**WHAT NEEDS TO BE DONE:** Your task is to repeat each record verbatim, exactly as it was written.

**Records contained in a dataset:**
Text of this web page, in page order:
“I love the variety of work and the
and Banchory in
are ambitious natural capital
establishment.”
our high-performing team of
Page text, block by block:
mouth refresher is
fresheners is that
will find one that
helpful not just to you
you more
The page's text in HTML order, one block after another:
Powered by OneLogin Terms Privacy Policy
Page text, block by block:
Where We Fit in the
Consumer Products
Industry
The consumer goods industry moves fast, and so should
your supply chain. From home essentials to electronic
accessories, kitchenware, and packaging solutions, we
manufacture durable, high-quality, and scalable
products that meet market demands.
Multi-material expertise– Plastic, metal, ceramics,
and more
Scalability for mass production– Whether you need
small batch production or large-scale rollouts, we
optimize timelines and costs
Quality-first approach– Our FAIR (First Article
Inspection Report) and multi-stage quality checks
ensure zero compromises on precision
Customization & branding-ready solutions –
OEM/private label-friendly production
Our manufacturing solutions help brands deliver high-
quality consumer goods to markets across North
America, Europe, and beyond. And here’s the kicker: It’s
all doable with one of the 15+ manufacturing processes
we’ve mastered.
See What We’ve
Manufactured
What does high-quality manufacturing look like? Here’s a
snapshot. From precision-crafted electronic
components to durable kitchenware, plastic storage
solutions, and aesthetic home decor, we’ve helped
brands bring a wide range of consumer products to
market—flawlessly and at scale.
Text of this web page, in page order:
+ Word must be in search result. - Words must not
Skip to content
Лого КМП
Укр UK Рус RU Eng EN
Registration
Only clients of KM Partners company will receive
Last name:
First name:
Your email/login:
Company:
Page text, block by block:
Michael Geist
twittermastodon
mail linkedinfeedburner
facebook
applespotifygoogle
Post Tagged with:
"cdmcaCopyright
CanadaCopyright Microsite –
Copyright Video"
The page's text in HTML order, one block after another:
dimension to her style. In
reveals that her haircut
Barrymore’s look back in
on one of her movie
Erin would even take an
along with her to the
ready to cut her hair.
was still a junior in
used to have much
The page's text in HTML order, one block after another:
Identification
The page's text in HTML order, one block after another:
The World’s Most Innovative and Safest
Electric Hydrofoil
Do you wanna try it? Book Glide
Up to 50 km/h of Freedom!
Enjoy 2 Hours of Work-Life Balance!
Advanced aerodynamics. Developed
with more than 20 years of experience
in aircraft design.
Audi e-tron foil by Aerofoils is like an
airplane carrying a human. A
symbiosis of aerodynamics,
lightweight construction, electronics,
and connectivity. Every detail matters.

**RESPONSE AREA:**
Text of this web page, in page order:
“I love the variety of work and the
and Banchory in
are ambitious natural capital
establishment.”
our high-performing team of
Page text, block by block:
mouth refresher is
fresheners is that
will find one that
helpful not just to you
you more
The page's text in HTML order, one block after another:
Powered by OneLogin Terms Privacy Policy
Page text, block by block:
Where We Fit in the
Consumer Products
Industry
The consumer goods industry moves fast, and so should
your supply chain. From home essentials to electronic
accessories, kitchenware, and packaging solutions, we
manufacture durable, high-quality, and scalable
products that meet market demands.
Multi-material expertise– Plastic, metal, ceramics,
and more
Scalability for mass production– Whether you need
small batch production or large-scale rollouts, we
optimize timelines and costs
Quality-first approach– Our FAIR (First Article
Inspection Report) and multi-stage quality checks
ensure zero compromises on precision
Customization & branding-ready solutions –
OEM/private label-friendly production
Our manufacturing solutions help brands deliver high-
quality consumer goods to markets across North
America, Europe, and beyond. And here’s the kicker: It’s
all doable with one of the 15+ manufacturing processes
we’ve mastered.
See What We’ve
Manufactured
What does high-quality manufacturing look like? Here’s a
snapshot. From precision-crafted electronic
components to durable kitchenware, plastic storage
solutions, and aesthetic home decor, we’ve helped
brands bring a wide range of consumer products to
market—flawlessly and at scale.
Text of this web page, in page order:
+ Word must be in search result. - Words must not
Skip to content
Лого КМП
Укр UK Рус RU Eng EN
Registration
Only clients of KM Partners company will receive
Last name:
First name:
Your email/login:
Company:
Page text, block by block:
Michael Geist
twittermastodon
mail linkedinfeedburner
facebook
applespotifygoogle
Post Tagged with:
"cdmcaCopyright
CanadaCopyright Microsite –
Copyright Video"
The page's text in HTML order, one block after another:
dimension to her style. In
reveals that her haircut
Barrymore’s look back in
on one of her movie
Erin would even take an
along with her to the
ready to cut her hair.
was still a junior in
used to have much
The page's text in HTML order, one block after another:
Identification
The page's text in HTML order, one block after another:
The World’s Most Innovative and Safest
Electric Hydrofoil
Do you wanna try it? Book Glide
Up to 50 km/h of Freedom!
Enjoy 2 Hours of Work-Life Balance!
Advanced aerodynamics. Developed
with more than 20 years of experience
in aircraft design.
Audi e-tron foil by Aerofoils is like an
airplane carrying a human. A
symbiosis of aerodynamics,
lightweight construction, electronics,
and connectivity. Every detail matters.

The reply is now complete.